São muitos os caminhos para se trilhar e disseminar a Educação Ambiental. Esses caminhos são conhecidos como vertentes formal, não formal e informal, porém a educação em si não pode ser apenas conhecida numa mera classificação acadêmica. As informações são acessíveis através de livros, revistas especializadas ou não, mídia, vídeos, internet, ONG’s, associações, grupos de estudo, órgãos públicos, escolas, enfim, a Educação Ambiental é veiculada para informar e também para a conscientização voltada ao desenvolvimento sustentável, justo e equilibrado, e preconizando a cidadania para o meio ambiente.

A relutância em aceitar este instrumento de transformação encontra simpatizantes em quase todos os seguimentos da sociedade, inclusive na própria academia. Pode-se observar uma visível repugnância de alunos e pesquisadores diante deste tema, recusando-se a aceitá-lo como ciência ou mesmo como um fenômeno que nasceu da preocupação de algumas pessoas e que está se fortalecendo a cada dia. A princípio esta afirmação poderá causar perplexidade ao leitor, mas na realidade toda essa discussão é salutar e sempre produz mudanças, principalmente nas concepções contemporâneas.

Este posicionamento contrário à ideologia e pragmatismo da EA não busca fundamentação no raciocínio lógico, mas em bases pouco convincentes e até mesmo insensatas. Chegam a atribuir à educação ambiental rótulo pejorativo como “marketing promocional”, de sujeitos que se utilizam deste recurso com finalidades meramente comerciais, visando o lucro em proveito próprio.

É óbvia a existência de oportunistas em qualquer área do conhecimento, da política, do meio acadêmico, das empresas, enfim, em toda sociedade. Contudo, esta crítica não contribui em nada à Problemática Ambiental, pelo contrário corrobora para denegrir sua imagem da EA e desviar a atenção dos seus verdadeiros propósitos.

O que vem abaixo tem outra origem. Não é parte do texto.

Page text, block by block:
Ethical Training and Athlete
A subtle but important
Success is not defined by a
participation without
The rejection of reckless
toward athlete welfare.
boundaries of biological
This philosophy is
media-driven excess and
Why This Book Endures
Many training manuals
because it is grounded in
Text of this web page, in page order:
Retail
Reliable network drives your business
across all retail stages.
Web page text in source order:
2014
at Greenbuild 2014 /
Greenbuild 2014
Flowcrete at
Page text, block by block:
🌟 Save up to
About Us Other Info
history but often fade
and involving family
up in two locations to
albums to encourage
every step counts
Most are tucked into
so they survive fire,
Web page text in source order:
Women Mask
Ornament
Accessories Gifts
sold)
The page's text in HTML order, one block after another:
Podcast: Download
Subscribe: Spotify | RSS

A origem da EA não é facilmente determinada, pois a preocupação do homem em operar mudanças de mentalidades em prol de um meio ambiente mais equilibrado tem indícios historicamente registrados. Essa base histórica é importante, mas a eficácia da força de ação necessária nos dias de hoje é muito mais imprescindível. Portanto, a prática de EA dispensa os ‘links’ ideológicos como o marxismo, socialismo, comunismo, o que realmente interessa são ações concretas.

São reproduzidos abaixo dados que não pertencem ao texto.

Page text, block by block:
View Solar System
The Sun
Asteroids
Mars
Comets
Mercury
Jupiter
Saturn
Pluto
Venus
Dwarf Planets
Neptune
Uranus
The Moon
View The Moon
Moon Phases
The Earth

A visão estreita e fragmentada dos problemas é uma questão cultural e que não podemos mudar de uma hora para outra, sendo parte integrante de um processo de mudança comportamental que demanda tempo para estabelecer novas práticas em nossa sociedade.

O que realmente é Educação Ambiental? Para que serve e como efetivamente fazer EA? Esses e outros questionamentos eclodem a todo instante, demonstrando a evolução e a dinâmica, partes integradoras da transformação de paradigmas e da construção de novos saberes.

É notório a quantidade de projetos de EA que deram certo e contribuíram efetivamente com o meio. Este sucesso se deve ao acompanhamento direto das ações empreendidas, bem como da formação de agentes multiplicadores para a continuidade desses projetos. A regra é simples, seja na EA ou em qualquer iniciativa, o monitoramento do projeto é indispensável, caso contrário o fracasso é certo.

Este texto não tem como objetivo apresentar respostas a tais questões, pois já existe uma rica e vasta literatura a respeito, acessível a todos interessados. A indicação ou sugestão que se faz, é não se objetivar conceitos ou receitas de como fazer EA, muito menos tecer críticas contraproducentes, mas sim provocar reflexão e iniciativas que visem qualidade de vida dentro de um contexto social e ecologicamente equilibrado.